In recent years the phrase the “first 1000 days” has become very popular in the pediatric medical community. The first 1000 days, which refers to the period from conception through the first two years of life, is one of the most critical times of brain development of a lifetime. Nourishment during this time may hold one of the most important keys to lifelong health and wellness.
In early 2018, the American Academy of Pediatrics’ (AAP) Committee on Nutrition issued a policy statement titled “Advocacy for Improving Nutrition in the First 1000 Days To Support Childhood Development and Adult Health.” In the policy statement, experts write this compelling statement about the many of the processes that take place during this critical period.

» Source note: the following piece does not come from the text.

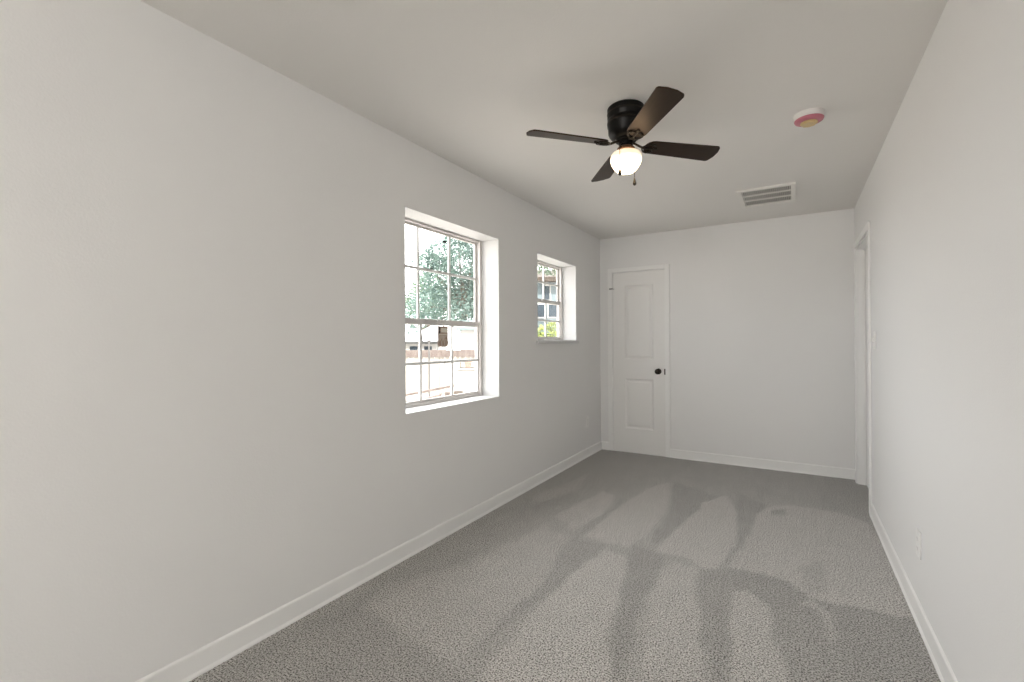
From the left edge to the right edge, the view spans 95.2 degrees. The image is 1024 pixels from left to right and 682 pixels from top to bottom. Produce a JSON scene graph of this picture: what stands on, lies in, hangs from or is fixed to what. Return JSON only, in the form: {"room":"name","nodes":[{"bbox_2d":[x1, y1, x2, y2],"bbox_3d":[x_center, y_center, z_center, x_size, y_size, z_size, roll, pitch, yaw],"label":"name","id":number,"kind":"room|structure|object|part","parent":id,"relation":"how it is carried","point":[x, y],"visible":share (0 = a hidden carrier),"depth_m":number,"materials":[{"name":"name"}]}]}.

“Important primary structures and processes that support fundamental behaviors and provide scaffolds for later-developing structures form during this time period. These structures and processes include the sensory systems (especially auditory and visual), the hippocampus (declarative learning and memory), myelination (speed of processing), and the monoamine neurotransmitter systems (affect, reward). Even the prefrontal cortex (planning, attention, inhibition, multitasking) and brain circuits involved in social development have the onset of rapid development in the first 1000 days. Although neurodevelopment continues throughout the life of a healthy person, by age 2 years the brain has undergone tremendous restructuring. Many of the developmental changes expected to occur during this period will not be able to occur in later life.”
The realization that this period is so important can be quite overwhelming for many parents, and for good reason. However, new and expecting parents can make this time a bit less daunting by thinking about it as three main stages: nutrition during pregnancy, breastfeeding if possible, and starting solid foods.
Nutrition during pregnancy
One of the first steps if trying to conceive, or newly pregnant, is to take a prenatal vitamin. Vitamins and minerals like folate, choline, and iron help mom and baby during pregnancy. New recommendations from the AAP also recommend prenatal supplements with additional choline for the growing baby’s neurological development. Choline, folate, and omega-3 fatty acids aid in neurological development. A prenatal diet with a variety of nutrient-rich foods like eggs, salmon, beef, dairy, fruits, vegetables, and whole grains can aid in meeting the needs of both mom and baby.
Breastfeeding, if possible
The AAP recommends exclusive breastfeeding for the first months of life. Breastfeeding has been linked to many health benefits for baby including enhanced neurological development and reduced risk of certain diseases. However, breastfeeding doesn’t come naturally every mom. It can be helpful if families discuss breastfeeding plans and concerns with their pediatrician during pregnancy. This may help new parents set expectations for breastfeeding that may improve the success and duration of providing human milk. It may also help parents develop alternative plans to meet baby’s nutritional needs if breastfeeding isn’t feasible.
Starting solid foods
At or around six months of age, babies are generally developmentally ready to start solid foods. Nutrients of particular concern during this time are iron, zinc, and vitamin D (especially in breastfed infants). Providing baby with nutrient-rich, whole foods can feel like a challenge with a six-month-old. Parents can plan to include first foods like beef, eggs, avocados, and dairy. With a little planning for appropriate texture, baby can share nutritious meals with the whole family.
Before you know it, you’ll be celebrating baby’s 1000th day. Breaking down the stages of nutrition during this time of development can make each phase a little easier to chew.